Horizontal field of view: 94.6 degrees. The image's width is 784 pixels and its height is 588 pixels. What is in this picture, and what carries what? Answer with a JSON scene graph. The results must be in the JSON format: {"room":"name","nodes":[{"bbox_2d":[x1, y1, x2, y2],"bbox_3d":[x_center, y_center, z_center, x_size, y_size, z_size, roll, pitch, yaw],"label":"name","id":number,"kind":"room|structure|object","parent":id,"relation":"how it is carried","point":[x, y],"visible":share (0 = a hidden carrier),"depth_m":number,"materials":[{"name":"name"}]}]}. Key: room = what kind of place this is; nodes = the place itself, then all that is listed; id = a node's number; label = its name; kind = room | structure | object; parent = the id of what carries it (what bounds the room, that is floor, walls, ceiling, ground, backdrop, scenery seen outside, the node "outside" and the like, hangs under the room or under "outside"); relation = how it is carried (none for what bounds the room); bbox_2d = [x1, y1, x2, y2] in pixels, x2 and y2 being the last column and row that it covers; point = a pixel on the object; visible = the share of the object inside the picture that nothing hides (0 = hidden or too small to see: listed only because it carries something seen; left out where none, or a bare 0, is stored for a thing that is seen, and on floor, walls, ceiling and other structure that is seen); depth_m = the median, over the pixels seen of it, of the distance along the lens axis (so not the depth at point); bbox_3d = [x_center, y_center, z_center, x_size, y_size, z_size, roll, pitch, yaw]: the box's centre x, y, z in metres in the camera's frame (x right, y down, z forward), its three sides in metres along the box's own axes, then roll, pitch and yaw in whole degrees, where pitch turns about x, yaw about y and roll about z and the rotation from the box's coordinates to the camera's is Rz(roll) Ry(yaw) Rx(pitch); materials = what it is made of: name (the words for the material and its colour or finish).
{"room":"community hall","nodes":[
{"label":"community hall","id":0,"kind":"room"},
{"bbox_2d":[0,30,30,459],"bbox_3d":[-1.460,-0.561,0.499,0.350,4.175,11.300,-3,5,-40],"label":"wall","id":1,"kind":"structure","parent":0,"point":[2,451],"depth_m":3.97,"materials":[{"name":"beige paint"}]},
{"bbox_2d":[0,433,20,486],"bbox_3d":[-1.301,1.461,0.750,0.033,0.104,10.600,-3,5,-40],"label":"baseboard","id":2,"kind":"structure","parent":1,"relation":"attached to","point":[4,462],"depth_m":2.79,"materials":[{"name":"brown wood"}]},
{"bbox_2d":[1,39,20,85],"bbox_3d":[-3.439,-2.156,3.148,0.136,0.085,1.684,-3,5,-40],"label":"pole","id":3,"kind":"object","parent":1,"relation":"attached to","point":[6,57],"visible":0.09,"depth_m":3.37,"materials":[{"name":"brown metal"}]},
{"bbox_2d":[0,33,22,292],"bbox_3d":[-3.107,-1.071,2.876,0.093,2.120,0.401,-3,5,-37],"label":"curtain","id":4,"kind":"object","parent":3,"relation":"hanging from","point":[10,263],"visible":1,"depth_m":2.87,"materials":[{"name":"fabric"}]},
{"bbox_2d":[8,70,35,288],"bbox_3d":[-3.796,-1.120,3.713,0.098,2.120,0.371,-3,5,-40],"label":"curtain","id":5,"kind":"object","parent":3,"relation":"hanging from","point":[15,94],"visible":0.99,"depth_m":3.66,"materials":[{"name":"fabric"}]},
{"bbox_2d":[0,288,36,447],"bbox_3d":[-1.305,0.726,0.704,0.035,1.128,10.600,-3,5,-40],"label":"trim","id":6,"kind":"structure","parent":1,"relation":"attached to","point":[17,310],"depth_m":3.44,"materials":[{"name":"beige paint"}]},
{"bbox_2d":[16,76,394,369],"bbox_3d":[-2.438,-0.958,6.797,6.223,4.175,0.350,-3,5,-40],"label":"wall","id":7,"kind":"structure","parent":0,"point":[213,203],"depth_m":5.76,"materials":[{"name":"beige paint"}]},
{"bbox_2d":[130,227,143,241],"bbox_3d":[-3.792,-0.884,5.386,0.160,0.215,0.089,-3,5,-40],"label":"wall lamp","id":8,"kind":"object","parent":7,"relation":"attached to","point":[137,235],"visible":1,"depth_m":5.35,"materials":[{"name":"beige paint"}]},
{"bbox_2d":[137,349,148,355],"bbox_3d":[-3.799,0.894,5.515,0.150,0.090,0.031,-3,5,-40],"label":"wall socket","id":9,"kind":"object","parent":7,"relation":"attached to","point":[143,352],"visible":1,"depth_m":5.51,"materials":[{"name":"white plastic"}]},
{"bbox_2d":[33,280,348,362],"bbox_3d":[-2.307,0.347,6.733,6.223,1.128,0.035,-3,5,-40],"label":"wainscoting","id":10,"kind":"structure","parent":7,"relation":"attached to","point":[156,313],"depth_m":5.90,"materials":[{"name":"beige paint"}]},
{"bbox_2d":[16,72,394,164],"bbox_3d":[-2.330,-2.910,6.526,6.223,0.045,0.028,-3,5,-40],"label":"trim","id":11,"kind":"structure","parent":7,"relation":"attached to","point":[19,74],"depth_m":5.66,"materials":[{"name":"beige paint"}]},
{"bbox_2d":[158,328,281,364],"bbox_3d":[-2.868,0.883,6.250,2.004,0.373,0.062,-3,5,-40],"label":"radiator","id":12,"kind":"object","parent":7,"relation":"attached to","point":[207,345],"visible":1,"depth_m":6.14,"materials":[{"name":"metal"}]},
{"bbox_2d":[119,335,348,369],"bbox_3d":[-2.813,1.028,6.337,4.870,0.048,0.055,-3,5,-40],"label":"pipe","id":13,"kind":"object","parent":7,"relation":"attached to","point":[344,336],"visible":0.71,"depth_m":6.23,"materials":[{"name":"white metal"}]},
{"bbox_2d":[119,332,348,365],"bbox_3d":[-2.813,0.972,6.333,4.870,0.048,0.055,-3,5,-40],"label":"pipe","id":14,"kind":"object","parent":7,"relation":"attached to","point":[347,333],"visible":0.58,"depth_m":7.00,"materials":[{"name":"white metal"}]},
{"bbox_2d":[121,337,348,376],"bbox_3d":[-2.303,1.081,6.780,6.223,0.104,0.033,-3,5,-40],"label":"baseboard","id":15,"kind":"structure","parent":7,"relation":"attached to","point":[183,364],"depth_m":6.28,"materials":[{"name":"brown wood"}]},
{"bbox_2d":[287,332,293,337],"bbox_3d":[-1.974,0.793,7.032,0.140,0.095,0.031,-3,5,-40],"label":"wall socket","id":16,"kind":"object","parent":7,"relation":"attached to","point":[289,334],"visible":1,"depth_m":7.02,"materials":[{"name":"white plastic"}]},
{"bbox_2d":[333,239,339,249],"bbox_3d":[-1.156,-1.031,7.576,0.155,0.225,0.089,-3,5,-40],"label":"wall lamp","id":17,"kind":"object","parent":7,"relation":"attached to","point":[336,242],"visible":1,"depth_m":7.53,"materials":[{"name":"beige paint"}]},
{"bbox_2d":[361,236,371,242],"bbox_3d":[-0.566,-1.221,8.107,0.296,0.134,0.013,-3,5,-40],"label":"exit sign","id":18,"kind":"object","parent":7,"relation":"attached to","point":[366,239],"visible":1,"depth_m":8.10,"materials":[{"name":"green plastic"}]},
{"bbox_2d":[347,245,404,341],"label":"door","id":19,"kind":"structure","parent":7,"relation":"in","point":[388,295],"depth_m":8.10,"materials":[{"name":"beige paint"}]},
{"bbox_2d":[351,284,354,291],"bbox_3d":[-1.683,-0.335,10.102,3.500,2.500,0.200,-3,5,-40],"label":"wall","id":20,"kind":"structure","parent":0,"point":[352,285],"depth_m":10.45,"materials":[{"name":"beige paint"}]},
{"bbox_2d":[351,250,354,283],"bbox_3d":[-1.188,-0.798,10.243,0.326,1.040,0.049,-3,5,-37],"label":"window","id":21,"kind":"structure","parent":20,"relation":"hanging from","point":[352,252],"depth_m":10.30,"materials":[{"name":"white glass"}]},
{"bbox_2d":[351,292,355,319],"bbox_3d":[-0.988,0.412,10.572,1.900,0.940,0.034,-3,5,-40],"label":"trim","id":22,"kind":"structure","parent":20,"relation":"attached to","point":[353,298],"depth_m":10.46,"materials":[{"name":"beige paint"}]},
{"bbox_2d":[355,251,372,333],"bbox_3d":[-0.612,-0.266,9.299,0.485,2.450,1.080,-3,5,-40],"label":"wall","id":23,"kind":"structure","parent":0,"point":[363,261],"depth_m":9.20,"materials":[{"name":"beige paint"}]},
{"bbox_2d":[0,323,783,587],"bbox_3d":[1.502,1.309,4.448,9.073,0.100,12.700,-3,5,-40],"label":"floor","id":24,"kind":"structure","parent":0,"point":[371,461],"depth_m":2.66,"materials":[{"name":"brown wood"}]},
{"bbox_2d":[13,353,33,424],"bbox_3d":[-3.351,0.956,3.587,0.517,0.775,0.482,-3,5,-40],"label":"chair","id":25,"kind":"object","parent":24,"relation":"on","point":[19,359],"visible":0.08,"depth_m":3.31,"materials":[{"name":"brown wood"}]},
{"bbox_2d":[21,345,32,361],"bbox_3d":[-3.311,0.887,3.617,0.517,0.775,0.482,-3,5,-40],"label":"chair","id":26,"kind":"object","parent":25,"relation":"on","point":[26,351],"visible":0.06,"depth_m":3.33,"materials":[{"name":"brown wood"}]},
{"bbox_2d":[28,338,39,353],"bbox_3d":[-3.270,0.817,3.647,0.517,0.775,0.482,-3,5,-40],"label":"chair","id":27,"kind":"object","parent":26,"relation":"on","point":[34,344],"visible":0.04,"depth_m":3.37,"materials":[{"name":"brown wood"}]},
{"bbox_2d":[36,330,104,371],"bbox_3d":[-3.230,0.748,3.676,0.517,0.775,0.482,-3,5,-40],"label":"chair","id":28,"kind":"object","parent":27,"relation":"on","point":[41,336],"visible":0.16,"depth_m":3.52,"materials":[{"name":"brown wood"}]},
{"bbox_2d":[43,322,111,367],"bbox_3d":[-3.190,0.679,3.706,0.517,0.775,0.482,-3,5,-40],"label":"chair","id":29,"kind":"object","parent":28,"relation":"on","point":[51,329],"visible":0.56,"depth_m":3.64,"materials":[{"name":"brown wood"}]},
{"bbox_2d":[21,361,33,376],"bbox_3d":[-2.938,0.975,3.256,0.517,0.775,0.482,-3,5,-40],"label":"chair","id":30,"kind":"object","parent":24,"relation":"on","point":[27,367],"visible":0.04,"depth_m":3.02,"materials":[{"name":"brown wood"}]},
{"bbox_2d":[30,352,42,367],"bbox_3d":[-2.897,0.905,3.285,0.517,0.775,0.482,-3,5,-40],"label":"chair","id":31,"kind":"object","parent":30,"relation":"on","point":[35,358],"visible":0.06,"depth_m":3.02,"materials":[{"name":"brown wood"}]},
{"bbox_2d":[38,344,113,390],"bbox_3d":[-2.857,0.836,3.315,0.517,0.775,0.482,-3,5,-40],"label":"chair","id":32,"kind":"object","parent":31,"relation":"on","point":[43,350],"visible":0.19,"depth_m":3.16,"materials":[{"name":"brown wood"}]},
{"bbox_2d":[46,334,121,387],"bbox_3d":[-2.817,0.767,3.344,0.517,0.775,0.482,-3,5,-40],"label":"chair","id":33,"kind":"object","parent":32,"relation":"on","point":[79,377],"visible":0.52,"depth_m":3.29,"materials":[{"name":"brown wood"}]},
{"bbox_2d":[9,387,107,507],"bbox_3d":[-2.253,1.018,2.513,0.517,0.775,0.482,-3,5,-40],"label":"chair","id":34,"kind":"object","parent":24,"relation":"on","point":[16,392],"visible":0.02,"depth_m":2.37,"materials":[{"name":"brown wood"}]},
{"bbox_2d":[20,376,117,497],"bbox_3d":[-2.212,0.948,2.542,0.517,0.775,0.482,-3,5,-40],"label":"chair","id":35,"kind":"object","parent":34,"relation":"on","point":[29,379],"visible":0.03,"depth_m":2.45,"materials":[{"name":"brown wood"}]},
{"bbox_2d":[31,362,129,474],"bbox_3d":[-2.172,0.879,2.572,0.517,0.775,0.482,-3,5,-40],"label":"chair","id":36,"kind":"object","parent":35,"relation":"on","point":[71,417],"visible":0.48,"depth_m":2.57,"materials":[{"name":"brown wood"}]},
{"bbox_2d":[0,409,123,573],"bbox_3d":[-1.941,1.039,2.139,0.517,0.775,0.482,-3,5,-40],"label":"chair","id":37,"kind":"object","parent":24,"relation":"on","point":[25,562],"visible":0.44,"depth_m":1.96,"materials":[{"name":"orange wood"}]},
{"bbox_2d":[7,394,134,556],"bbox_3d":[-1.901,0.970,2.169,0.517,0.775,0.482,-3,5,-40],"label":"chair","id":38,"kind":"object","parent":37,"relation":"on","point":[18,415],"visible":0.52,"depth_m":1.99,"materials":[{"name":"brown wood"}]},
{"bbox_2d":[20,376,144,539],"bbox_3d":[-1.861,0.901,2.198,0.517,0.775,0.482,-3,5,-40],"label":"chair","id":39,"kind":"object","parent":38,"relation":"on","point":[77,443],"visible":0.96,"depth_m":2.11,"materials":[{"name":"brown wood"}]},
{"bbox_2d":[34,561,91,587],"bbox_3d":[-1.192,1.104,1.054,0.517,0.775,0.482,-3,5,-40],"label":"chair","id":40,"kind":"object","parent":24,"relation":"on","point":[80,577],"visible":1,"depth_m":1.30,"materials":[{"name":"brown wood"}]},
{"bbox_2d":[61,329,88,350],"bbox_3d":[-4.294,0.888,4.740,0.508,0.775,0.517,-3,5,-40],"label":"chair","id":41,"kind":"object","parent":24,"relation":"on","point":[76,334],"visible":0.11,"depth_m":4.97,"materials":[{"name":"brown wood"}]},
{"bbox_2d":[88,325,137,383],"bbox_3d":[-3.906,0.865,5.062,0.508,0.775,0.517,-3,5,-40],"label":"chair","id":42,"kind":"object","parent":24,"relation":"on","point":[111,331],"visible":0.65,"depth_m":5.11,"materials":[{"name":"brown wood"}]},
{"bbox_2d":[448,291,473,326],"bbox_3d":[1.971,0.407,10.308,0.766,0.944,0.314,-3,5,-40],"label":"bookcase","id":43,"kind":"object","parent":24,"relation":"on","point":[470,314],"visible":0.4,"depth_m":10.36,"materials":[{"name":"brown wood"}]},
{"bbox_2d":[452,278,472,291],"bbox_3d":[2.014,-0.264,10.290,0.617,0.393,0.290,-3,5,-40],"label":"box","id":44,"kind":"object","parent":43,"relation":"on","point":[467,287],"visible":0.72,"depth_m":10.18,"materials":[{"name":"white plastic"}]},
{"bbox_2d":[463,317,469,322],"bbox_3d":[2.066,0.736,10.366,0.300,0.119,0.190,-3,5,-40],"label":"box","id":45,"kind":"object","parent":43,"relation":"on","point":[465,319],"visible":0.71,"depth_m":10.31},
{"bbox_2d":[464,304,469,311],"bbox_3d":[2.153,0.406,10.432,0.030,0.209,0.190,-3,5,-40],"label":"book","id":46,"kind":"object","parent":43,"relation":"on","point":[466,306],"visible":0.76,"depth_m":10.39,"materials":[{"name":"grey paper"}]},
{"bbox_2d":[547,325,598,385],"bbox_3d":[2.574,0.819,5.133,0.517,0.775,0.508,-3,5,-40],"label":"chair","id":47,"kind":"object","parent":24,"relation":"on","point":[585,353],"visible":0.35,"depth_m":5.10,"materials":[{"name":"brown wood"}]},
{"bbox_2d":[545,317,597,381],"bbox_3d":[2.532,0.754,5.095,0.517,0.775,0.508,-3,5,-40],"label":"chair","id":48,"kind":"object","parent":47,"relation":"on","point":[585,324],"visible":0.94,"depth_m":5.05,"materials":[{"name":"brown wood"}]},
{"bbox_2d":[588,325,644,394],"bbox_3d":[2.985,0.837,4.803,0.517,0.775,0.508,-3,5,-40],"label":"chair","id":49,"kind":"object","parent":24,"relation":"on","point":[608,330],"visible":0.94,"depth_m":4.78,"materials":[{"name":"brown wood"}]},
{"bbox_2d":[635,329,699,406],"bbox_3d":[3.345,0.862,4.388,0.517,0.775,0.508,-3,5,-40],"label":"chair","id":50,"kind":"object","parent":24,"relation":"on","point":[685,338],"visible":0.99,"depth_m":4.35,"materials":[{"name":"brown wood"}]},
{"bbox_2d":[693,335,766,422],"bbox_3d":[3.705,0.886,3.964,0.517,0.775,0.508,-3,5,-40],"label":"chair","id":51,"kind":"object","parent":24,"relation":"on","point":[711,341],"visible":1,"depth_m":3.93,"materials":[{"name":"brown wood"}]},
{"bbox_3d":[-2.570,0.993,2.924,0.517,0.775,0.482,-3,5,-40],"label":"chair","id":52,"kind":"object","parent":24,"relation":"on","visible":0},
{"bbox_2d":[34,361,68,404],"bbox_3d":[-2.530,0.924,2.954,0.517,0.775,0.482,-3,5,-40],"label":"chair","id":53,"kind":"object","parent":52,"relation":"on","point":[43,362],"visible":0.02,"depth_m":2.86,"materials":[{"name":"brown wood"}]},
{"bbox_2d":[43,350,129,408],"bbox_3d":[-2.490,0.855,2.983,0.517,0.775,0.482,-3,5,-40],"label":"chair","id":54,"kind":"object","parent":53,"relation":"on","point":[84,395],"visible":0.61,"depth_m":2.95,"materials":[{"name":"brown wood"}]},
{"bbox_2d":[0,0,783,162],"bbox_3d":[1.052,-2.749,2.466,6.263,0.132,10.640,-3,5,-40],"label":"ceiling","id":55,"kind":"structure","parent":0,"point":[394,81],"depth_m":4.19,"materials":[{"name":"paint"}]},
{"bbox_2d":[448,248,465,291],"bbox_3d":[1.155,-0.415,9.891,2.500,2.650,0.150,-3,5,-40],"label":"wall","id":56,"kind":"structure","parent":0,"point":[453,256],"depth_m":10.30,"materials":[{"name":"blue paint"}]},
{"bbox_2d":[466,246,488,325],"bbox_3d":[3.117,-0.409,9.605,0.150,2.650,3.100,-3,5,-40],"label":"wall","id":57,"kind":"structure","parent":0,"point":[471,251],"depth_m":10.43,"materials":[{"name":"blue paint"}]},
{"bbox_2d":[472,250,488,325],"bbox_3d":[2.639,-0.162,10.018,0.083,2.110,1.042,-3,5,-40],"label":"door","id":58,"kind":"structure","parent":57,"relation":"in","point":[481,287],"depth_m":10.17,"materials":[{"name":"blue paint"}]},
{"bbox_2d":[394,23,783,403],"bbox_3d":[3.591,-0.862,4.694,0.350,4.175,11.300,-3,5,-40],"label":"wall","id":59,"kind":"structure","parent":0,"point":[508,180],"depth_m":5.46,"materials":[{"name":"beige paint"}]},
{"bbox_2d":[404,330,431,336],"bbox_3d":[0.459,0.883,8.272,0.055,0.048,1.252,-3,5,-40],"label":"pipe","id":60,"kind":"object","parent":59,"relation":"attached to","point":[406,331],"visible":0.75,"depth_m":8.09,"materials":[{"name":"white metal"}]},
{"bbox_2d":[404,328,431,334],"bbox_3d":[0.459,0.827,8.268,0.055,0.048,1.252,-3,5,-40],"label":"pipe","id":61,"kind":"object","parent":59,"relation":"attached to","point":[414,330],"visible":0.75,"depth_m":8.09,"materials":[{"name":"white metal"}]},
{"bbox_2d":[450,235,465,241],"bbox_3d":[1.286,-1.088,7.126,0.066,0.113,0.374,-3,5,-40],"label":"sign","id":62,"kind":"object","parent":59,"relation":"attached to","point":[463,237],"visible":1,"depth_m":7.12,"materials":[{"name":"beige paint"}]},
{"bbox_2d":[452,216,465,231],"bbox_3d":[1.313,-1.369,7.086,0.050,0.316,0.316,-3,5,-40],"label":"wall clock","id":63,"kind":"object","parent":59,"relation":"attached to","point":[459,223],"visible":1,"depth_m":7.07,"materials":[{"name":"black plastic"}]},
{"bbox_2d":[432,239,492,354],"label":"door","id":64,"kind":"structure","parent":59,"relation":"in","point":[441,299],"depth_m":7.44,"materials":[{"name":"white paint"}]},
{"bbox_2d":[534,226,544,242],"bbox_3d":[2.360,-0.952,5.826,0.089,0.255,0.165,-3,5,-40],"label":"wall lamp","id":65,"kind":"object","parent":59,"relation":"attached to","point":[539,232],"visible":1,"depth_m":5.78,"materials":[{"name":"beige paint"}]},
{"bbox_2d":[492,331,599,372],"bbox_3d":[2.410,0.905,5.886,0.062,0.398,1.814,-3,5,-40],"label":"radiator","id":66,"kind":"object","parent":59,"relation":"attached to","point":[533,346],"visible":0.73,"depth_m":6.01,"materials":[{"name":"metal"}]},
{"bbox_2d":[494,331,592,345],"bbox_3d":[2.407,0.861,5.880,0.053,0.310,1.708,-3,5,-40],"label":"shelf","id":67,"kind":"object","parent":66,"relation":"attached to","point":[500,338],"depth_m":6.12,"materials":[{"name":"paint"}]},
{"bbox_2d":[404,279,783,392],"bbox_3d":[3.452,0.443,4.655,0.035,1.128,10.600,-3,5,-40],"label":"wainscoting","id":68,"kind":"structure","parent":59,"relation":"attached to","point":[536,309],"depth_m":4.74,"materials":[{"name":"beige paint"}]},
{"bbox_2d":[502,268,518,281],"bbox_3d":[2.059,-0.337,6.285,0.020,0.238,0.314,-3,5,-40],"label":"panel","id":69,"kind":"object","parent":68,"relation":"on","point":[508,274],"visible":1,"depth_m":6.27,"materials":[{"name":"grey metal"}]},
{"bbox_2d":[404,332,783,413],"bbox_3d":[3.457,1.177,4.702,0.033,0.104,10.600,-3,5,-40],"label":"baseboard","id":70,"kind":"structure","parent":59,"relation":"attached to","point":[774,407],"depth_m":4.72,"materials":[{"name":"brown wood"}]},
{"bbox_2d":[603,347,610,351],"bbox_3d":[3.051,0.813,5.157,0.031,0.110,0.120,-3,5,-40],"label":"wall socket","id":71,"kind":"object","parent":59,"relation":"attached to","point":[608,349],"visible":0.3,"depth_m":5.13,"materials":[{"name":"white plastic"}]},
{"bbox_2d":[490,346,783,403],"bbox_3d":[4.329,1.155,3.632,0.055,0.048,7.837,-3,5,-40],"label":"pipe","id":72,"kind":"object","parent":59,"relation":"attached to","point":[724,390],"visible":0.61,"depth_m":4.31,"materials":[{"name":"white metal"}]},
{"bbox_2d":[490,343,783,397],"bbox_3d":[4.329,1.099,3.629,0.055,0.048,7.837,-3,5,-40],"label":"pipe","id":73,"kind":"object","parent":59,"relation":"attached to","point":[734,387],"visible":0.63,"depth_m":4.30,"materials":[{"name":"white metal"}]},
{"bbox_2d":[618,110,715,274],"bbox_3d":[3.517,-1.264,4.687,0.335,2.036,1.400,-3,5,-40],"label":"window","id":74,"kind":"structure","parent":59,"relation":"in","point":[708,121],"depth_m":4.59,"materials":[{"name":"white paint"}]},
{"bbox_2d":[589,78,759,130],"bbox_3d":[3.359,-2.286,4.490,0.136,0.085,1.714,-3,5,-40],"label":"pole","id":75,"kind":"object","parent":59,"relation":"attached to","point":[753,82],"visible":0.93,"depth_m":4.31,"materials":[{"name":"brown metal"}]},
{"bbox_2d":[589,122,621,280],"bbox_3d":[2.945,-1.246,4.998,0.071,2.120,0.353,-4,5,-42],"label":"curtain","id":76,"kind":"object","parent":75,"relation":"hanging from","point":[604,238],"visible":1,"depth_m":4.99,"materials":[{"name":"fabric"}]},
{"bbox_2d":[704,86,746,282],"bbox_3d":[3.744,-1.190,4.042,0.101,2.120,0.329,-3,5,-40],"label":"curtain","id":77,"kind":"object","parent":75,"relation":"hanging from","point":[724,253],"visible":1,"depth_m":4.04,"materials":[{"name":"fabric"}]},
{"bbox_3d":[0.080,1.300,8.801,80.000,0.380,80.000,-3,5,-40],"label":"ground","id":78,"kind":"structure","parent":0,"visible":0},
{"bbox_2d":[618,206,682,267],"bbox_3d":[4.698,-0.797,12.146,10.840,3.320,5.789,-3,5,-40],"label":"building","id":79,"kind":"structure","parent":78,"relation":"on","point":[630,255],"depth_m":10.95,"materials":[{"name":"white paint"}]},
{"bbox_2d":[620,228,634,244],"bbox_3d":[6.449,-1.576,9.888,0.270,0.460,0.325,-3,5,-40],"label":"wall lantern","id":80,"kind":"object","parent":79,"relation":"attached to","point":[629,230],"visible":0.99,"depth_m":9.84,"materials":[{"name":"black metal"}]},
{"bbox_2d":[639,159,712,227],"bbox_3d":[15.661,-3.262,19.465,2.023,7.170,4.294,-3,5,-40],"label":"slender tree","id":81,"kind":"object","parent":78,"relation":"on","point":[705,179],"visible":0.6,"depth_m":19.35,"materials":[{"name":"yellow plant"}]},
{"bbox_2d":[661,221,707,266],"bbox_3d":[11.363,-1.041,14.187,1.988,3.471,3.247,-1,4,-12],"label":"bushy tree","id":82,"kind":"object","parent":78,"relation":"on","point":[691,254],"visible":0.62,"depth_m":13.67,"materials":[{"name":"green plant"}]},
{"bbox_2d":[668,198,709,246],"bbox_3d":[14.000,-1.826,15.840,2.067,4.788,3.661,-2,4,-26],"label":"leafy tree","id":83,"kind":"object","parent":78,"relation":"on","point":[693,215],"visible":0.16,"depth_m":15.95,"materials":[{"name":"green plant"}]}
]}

= = = = = = =

* EXERCISE INSTRUCTIONS: Gather every line from the listing above in which "community" appears, and copy those lines.

* ANSWER SPACE:
{"room":"community hall","nodes":[
{"label":"community hall","id":0,"kind":"room"},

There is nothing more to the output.